Aim of the task: Using the listing below, count every line that contains the word "DONE"; respond with the count alone.

Records to use:

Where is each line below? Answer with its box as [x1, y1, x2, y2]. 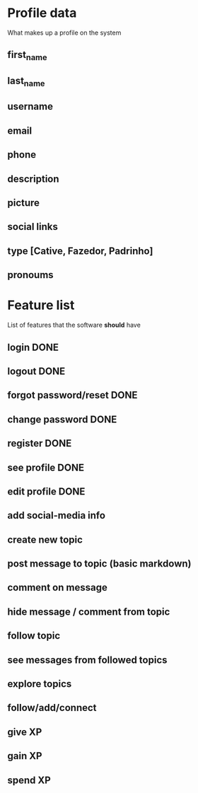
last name [7, 74, 45, 89]
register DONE [7, 437, 72, 450]
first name [7, 49, 47, 63]
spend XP [7, 774, 51, 786]
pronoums [7, 269, 54, 281]
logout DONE [7, 365, 66, 377]
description [7, 173, 59, 185]
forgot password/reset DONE [7, 389, 138, 401]

Output of the exercise: 3